Will Gasoline Demand Sizzle or Fizzle This Summer?
In the run-up to the July 4th holiday, many analysts are wondering if motor gasoline demand will sizzle like a backyard cookout or fizzle like a dud firecracker. Typically, the start of the summer drive season (Memorial Day holiday) ushers in rising gasoline demand and higher prices. Instead, what holiday travelers witnessed were falling gasoline prices, spurred in part by apparent lackluster demand and ample supplies. And some analysts feel that the sluggish start may be a prelude to continued weak motor gasoline demand for the remainder of the summer drive season. However, some of the supply-demand fundamentals behind the recent slide in motor gasoline prices are not expected to continue throughout this period. While falling gasoline prices leading up to the Memorial Day holiday could be attributed mostly to the combined effects of strong refinery production and record imports that provided for abundant gasoline inventories, the level of gasoline demand was far from lackluster as might be implied by weekly data during this same period.(See text from the June 5, 2002 issue of “This Week In Petroleum.”) Gasoline demand for the most recent four-week period ending June 14, 2002, totaled 8.8 million barrels per day, 1.2 percent above the same period last year. Moreover, EIA models estimate gasoline demand may average more than 9 million barrels per day during the months of June and July, given expected growth in key economic indicators such as real disposable income and Gross Domestic Product (GDP), during this period. And with summer recess beginning, gasoline demand will inevitably show even more strength over the next several weeks as family vacations begin in earnest. Furthermore, historical data supports the view that peak gasoline demand occurs at a greater frequency during the latter months of summer than at any other time during the year. Thus, it can reasonably be expected that gasoline demand will continue to grow, with peak demand most likely occurring sometime during the July/August travel period, providing an extra sizzle to the summer season.
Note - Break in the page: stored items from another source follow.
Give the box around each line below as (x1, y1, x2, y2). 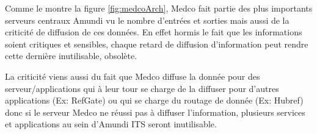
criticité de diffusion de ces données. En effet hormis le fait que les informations (5, 26, 302, 38)
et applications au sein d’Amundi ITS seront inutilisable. (5, 118, 217, 130)
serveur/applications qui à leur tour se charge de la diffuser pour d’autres (5, 82, 279, 94)
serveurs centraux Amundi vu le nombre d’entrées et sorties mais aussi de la (5, 13, 290, 26)
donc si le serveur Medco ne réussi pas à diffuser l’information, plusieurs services (5, 105, 305, 118)
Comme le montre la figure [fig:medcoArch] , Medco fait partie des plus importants (5, 2, 313, 14)
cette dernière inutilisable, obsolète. (5, 49, 137, 62)
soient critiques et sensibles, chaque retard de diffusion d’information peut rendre (5, 37, 308, 50)
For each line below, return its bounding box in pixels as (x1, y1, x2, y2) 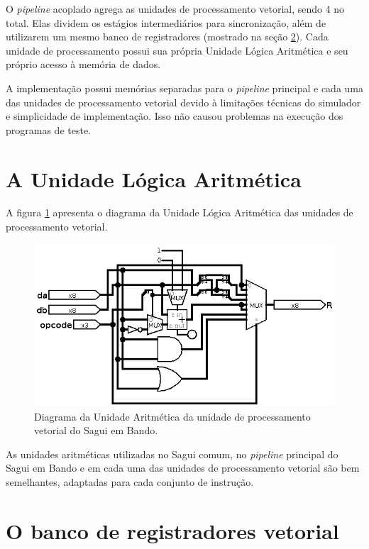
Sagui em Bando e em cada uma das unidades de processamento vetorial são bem (6, 460, 360, 475)
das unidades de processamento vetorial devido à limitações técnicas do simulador (6, 94, 361, 109)
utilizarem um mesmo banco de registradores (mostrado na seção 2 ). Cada (6, 29, 329, 44)
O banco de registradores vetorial (6, 516, 339, 545)
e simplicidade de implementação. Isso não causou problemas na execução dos (6, 109, 343, 123)
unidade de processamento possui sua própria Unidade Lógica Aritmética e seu (6, 43, 348, 57)
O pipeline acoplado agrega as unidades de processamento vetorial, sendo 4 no (6, 1, 345, 16)
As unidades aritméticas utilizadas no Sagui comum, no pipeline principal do (6, 446, 338, 461)
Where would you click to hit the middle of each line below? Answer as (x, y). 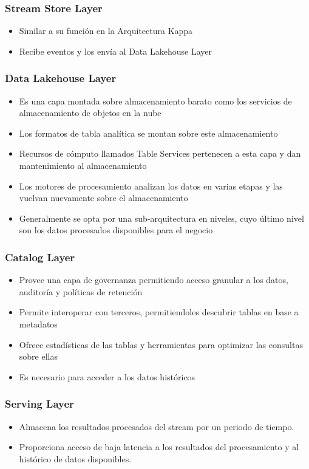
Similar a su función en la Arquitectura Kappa (106, 31)
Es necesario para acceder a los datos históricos (107, 376)
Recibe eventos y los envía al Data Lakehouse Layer (115, 51)
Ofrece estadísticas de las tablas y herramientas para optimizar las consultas (161, 344)
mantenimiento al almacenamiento (83, 165)
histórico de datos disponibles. (75, 458)
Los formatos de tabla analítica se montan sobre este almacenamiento (148, 133)
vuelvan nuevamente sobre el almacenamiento (104, 198)
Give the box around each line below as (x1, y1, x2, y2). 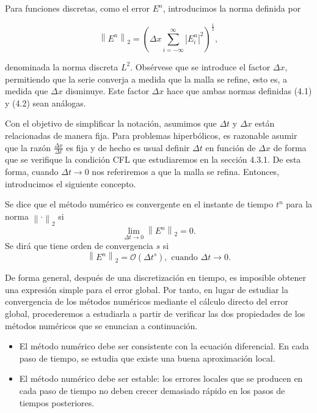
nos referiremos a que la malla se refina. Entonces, (92, 165, 280, 177)
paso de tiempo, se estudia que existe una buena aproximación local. (19, 351, 275, 364)
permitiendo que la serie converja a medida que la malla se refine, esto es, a (5, 72, 288, 85)
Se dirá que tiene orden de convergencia (5, 239, 153, 251)
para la (286, 198, 313, 210)
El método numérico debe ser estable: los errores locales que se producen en (19, 372, 303, 385)
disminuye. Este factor (65, 84, 149, 97)
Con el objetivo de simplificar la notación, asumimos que (5, 117, 217, 130)
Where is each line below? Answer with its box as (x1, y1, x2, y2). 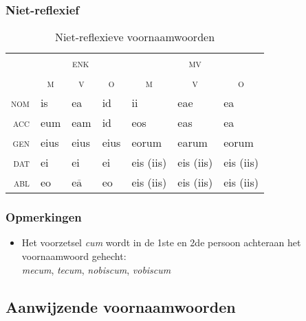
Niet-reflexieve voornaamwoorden (54, 29, 215, 45)
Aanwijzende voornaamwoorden (6, 296, 236, 317)
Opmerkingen (6, 209, 82, 226)
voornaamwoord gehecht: (21, 249, 127, 263)
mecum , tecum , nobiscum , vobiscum (21, 262, 171, 276)
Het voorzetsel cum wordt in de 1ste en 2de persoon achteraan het (21, 235, 301, 250)
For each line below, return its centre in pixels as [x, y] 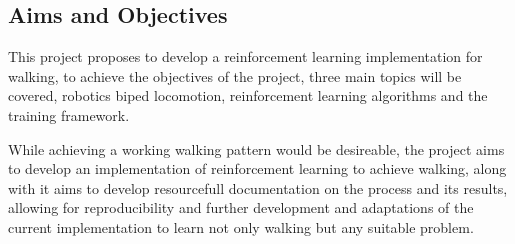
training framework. [69, 114]
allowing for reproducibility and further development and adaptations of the [241, 207]
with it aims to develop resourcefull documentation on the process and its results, [258, 187]
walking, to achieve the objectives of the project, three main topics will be [235, 75]
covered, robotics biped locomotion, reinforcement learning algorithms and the [248, 95]
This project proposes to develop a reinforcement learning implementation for [245, 56]
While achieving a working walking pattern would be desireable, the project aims [256, 148]
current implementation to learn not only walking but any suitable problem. [241, 226]
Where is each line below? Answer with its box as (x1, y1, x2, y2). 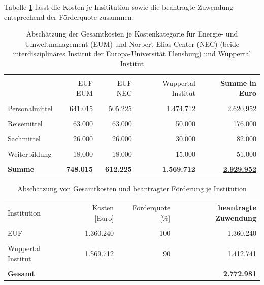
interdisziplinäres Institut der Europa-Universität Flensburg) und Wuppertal (13, 48, 251, 59)
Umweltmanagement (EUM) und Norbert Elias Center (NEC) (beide (25, 38, 239, 49)
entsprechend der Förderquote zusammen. (4, 11, 134, 22)
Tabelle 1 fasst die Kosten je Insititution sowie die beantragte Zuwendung (4, 2, 234, 12)
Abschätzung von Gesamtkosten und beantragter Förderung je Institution (17, 183, 247, 194)
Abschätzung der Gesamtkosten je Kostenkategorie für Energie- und (26, 28, 238, 39)
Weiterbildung (8, 149, 52, 159)
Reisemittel (8, 118, 43, 128)

Jet Fuel Demand Remains Grounded
Just as gasoline demand soared to record levels this year, jet fuel demand appears stuck in a holding pattern during this same period. Demand for jet fuel over the most recent four-week period ending June 14, 2002 totaled 1.5 million barrels per day, about 12 percent below the same year-ago period. Although the picture looks a little different when compared with year-to-date demand that shows jet fuel trailing last year by a slightly less 9.2 percent, the fact remains that jet fuel demand has not yet fully recovered from the effects of September 11th. Except for a brief period this spring when jet fuel demand narrowed the year-over-year negative gap to only 1.4 percent for the four- week period ending April 26, 2002, demand has remained at a relatively flat between 1.5 and 1.6 million barrels per day during most of 2002. And expectations for a summer surge in air travel demand doesn’t seem very promising as was recently witnessed by several air carriers’ third failed attempt to raise fares since mid-April. Another factor impinging jet fuel demand has been the slow return of business travelers, a segment that fell sharply following the September 11th terror attacks. But the real weakness in jet fuel demand may lie in the ostensible preference for highway travel over air travel as indicated by the surge in gasoline demand seen so far this year.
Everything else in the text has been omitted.